Self-help strategies can be an effective way to manage this fear without professional training. Deep, slow breathing to calm your body and Cognitive Behavioral Therapy (CBT)-based self-talk can help identify and challenge fearful thoughts [2].

For example, recognising specific fears triggered by flying, such as interpreting normal noises as danger, questioning their truth, and replacing them with reassuring thoughts, such as observing that cabin crew remain calm, which indicates safety [1][3].

Acknowledging your fears with gratitude rather than resisting them can also reduce their intensity. Using your imagination to vividly picture calm flying experiences involving all your senses can help your body respond with relaxation [3].

Practicing these techniques regularly before and during flights can increase confidence and reduce anxiety.

Key practical steps include:

  1. Practice slow, deep breathing through the nose to engage the body's natural calm response [1][3].
  2. Identify and challenge negative thoughts about flying, replacing them with positive self-talk [1].
  3. Observe calm behaviors of flight attendants as reality checks during flight [1].
  4. Thank and appreciate your fear as part of your survival instincts rather than resisting it [3].
  5. Use sensory imagination to create vivid, calming mental scenes related to flying [3].

These methods are accessible, free, and discreet, making them useful tools to build confidence in flying without formal therapy sessions [1][3].

For those seeking more structured help, flight anxiety training programs can significantly reduce fear and be the first step towards relaxed flying.

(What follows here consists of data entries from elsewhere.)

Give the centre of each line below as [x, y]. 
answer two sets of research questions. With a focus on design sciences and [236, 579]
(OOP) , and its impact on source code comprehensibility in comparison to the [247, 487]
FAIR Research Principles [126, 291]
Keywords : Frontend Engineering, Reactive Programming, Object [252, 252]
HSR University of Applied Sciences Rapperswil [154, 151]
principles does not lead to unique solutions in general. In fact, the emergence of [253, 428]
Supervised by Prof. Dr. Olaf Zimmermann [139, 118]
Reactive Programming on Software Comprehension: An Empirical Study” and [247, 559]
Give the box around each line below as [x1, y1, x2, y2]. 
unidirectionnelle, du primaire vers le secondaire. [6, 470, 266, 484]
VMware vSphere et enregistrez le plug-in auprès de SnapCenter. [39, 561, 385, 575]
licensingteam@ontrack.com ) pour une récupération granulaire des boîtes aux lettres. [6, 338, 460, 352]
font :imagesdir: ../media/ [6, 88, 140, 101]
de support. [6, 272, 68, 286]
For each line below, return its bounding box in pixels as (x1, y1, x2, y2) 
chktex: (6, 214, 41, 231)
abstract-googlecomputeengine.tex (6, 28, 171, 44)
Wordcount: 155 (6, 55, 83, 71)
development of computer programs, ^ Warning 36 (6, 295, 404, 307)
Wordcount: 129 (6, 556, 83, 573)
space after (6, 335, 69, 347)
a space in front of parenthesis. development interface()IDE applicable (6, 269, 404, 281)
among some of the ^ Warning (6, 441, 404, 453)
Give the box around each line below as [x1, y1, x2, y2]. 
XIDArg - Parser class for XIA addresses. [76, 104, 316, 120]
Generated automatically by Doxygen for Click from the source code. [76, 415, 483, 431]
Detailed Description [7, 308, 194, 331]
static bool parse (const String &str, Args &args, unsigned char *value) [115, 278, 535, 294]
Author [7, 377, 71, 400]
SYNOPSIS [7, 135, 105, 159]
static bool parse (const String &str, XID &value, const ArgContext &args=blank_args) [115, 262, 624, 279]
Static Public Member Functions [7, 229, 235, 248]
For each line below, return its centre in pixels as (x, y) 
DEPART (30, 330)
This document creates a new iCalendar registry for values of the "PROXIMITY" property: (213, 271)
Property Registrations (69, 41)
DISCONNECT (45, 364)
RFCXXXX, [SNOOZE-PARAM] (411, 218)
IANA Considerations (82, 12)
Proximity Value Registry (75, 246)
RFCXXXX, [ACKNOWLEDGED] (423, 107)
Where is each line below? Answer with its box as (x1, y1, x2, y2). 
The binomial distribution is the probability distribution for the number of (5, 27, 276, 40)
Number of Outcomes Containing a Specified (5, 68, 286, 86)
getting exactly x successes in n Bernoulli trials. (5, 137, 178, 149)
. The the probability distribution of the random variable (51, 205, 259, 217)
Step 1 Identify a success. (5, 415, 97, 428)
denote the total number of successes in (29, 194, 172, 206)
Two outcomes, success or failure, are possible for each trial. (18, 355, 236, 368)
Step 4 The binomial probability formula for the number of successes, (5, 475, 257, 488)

These programs offer various approaches, including informative sessions, hypnosis techniques, cognitive behavioral and exposure therapies, relaxation techniques, and breathing exercises [4]. Some programs are even offered in cooperation with airlines, allowing individuals to practice what they've learned [5].

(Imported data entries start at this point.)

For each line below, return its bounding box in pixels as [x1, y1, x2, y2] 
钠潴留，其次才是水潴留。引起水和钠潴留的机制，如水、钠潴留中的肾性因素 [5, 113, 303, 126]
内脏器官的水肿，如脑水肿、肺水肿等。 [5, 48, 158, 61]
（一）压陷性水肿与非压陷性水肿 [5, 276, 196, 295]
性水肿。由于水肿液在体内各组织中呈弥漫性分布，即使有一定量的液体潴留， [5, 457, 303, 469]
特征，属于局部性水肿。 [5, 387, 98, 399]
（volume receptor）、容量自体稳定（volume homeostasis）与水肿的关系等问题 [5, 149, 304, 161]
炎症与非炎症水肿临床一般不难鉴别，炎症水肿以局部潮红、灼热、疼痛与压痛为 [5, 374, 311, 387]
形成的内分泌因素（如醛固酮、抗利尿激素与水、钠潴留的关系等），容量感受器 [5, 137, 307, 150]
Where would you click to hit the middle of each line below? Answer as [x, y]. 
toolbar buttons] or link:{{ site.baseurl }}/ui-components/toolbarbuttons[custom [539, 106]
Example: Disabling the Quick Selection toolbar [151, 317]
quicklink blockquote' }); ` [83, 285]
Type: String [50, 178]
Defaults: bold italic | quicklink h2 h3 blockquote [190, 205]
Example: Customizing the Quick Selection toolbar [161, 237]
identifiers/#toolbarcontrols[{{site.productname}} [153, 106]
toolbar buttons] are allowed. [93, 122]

In severe cases, a psychiatrist or psychologist can diagnose and treat aviophobia [6]. It's important to remember that seeking help is a courageous step towards overcoming fear and enjoying the freedom of air travel.

References:

[1] Mayo Clinic. (2020). Fear of flying. [online] Available at: https://www.mayoclinic.org/diseases-conditions/fear-of-flying/symptoms-causes/syc-20352613

[2] Healthline. (2021). How to deal with fear of flying. [online] Available at: https://www.healthline.com/health/fear-of-flying

[3] Anxiety and Depression Association of America. (2021). Fear of Flying. [online] Available at: https://adaa.org/living-with-anxiety/specific-phobias/fear-of-flying

[4] Flight Aware. (2021). Flight anxiety training. [online] Available at: https://www.flightaware.com/learning/flight-anxiety-training/

[5] British Airways. (2021). Fear of flying. [online] Available at: https://www.britishairways.com/en-gb/information/special-assistance/fear-of-flying

[6] Johns Hopkins Medicine. (2021). Fear of flying. [online] Available at: https://www.hopkinsmedicine.org/health/conditions-and-diseases/fear-of-flying

  1. While science has shown that the risk of a plane crash is incredibly low, mental-health issues like aviophobia can make the prospect of air travel daunting for some individuals.
  2. Adopting self-help strategies such as deep breathing, cognitive behavioral therapy-based self-talk, and sensory imagination can help manage fear of flying without professional training.
  3. Traveling can be part of a healthy and balanced lifestyle, and with appropriate coping mechanisms, those with a fear of flying can minimize their anxiety and enjoy the benefits that come with air travel.